The US attorney general, Merrick Garland, said on Thursday that the justice department was monitoring an increase in reported threats against Jewish, Muslim and Arab communities in the United States tied to Israel’s war with Hamas in the Gaza Strip.

“The entire justice department remains vigilant in our efforts to identify and respond to hate crimes, threats of violence, or related incidents, with particular attention to threats to faith communities,” Garland said in prepared remarks at a news conference in Jacksonville, Florida.

Garland said that last week he had directed the Federal Bureau of Investigation and US attorneys’ offices to work with state and local law enforcement agencies to respond to threats, and urged federal prosecutors to be in contact with faith and community leaders.

Garland plans to meet later on Thursday with law enforcement officials in Miami, home to one of the largest Jewish populations in the United States.

The 7 October cross-border terrorist attacks by Hamas on Israel and Israel’s subsequent bombing of the Hamas-controlled enclave of Gaza have sparked tensions around the world, including in the United States.
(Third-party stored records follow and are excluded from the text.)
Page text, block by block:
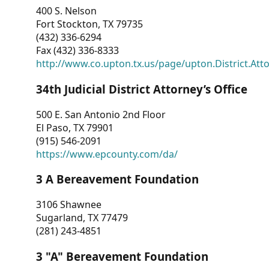
Other
RESOURCES
CONTACT
US
400 S. Nelson
Fort Stockton, TX 79735
(432) 336-6294
Fax (432) 336-8333
http://www.co.upton.tx.us/page/
34th Judicial District Attorney’s Office
500 E. San Antonio 2nd Floor
El Paso, TX 79901
(915) 546-2091
https://www.epcounty.com/da/
3 A Bereavement Foundation
3106 Shawnee
Sugarland, TX 77479
(281) 243-4851
3 "A" Bereavement Foundation
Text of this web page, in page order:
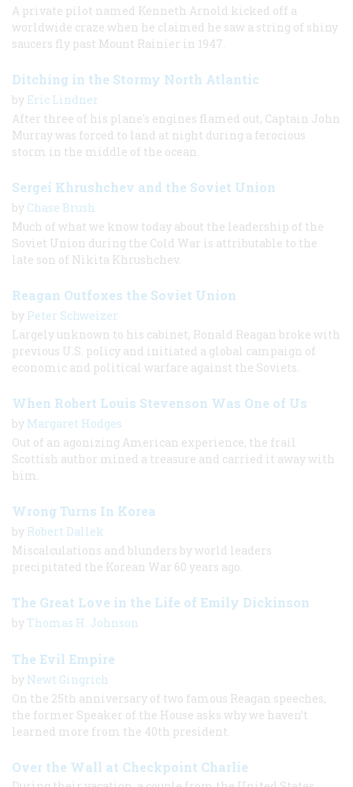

The FBI said on Monday it was investigating the stabbing death of Wadea Al-Fayoume, a six-year-old Muslim boy, in Illinois as a hate crime. A suspect has already been charged with state crimes, and authorities said the boy and his mother were targeted because they were Palestinian Americans.

US authorities on Tuesday charged a North Carolina man for allegedly sending a threatening message to a Jewish organization. Even before the current war, the Anti-Defamation League reported a record number of antisemitic incidents in the United States in 2022.

Jewish and Muslim Americans in cities all around the country had already said they were worried that escalating tensions between Israel and Palestinian leaders in the Middle East region, which some are calling “isolating and scary”, will exacerbate hate crimes and harassment in the US.